- _ABOUT THIS TASK_
Each line of the data must be written out again verbatim; no image belongs in the copy.

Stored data

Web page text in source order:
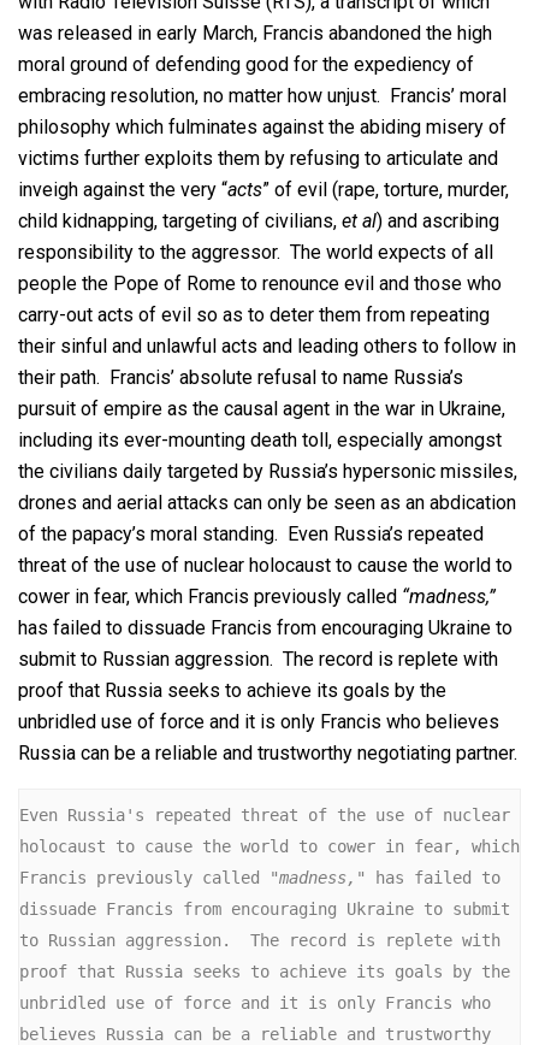
was released in early March, Francis abandoned the high
moral ground of defending good for the expediency of
embracing resolution, no matter how unjust. Francis’ moral
philosophy which fulminates against the abiding misery of
victims further exploits them by refusing to articulate and
inveigh against the very “acts” of evil (rape, torture, murder,
child kidnapping, targeting of civilians, et al) and ascribing
responsibility to the aggressor. The world expects of all
people the Pope of Rome to renounce evil and those who
carry-out acts of evil so as to deter them from repeating
their sinful and unlawful acts and leading others to follow in
their path. Francis’ absolute refusal to name Russia’s
pursuit of empire as the causal agent in the war in Ukraine,
including its ever-mounting death toll, especially amongst
the civilians daily targeted by Russia’s hypersonic missiles,
drones and aerial attacks can only be seen as an abdication
of the papacy’s moral standing. Even Russia’s repeated
threat of the use of nuclear holocaust to cause the world to
cower in fear, which Francis previously called “madness,”
has failed to dissuade Francis from encouraging Ukraine to
submit to Russian aggression. The record is replete with
proof that Russia seeks to achieve its goals by the
unbridled use of force and it is only Francis who believes
Russia can be a reliable and trustworthy negotiating partner.
Even Russia's repeated threat of the use of nuclear
holocaust to cause the world to cower in fear, which
Francis previously called
"madness,"
has failed to
dissuade Francis from encouraging Ukraine to submit
to Russian aggression.  The record is replete with
proof that Russia seeks to achieve its goals by the
unbridled use of force and it is only Francis who
believes Russia can be a reliable and trustworthy
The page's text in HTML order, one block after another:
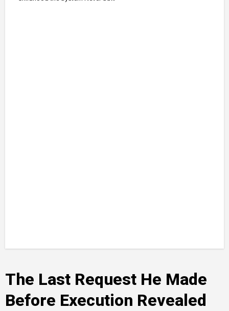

- _EXERCISE RESPONSE_
Web page text in source order:
was released in early March, Francis abandoned the high
moral ground of defending good for the expediency of
embracing resolution, no matter how unjust. Francis’ moral
philosophy which fulminates against the abiding misery of
victims further exploits them by refusing to articulate and
inveigh against the very “acts” of evil (rape, torture, murder,
child kidnapping, targeting of civilians, et al) and ascribing
responsibility to the aggressor. The world expects of all
people the Pope of Rome to renounce evil and those who
carry-out acts of evil so as to deter them from repeating
their sinful and unlawful acts and leading others to follow in
their path. Francis’ absolute refusal to name Russia’s
pursuit of empire as the causal agent in the war in Ukraine,
including its ever-mounting death toll, especially amongst
the civilians daily targeted by Russia’s hypersonic missiles,
drones and aerial attacks can only be seen as an abdication
of the papacy’s moral standing. Even Russia’s repeated
threat of the use of nuclear holocaust to cause the world to
cower in fear, which Francis previously called “madness,”
has failed to dissuade Francis from encouraging Ukraine to
submit to Russian aggression. The record is replete with
proof that Russia seeks to achieve its goals by the
unbridled use of force and it is only Francis who believes
Russia can be a reliable and trustworthy negotiating partner.
Even Russia's repeated threat of the use of nuclear
holocaust to cause the world to cower in fear, which
Francis previously called
"madness,"
has failed to
dissuade Francis from encouraging Ukraine to submit
to Russian aggression.  The record is replete with
proof that Russia seeks to achieve its goals by the
unbridled use of force and it is only Francis who
believes Russia can be a reliable and trustworthy
The page's text in HTML order, one block after another:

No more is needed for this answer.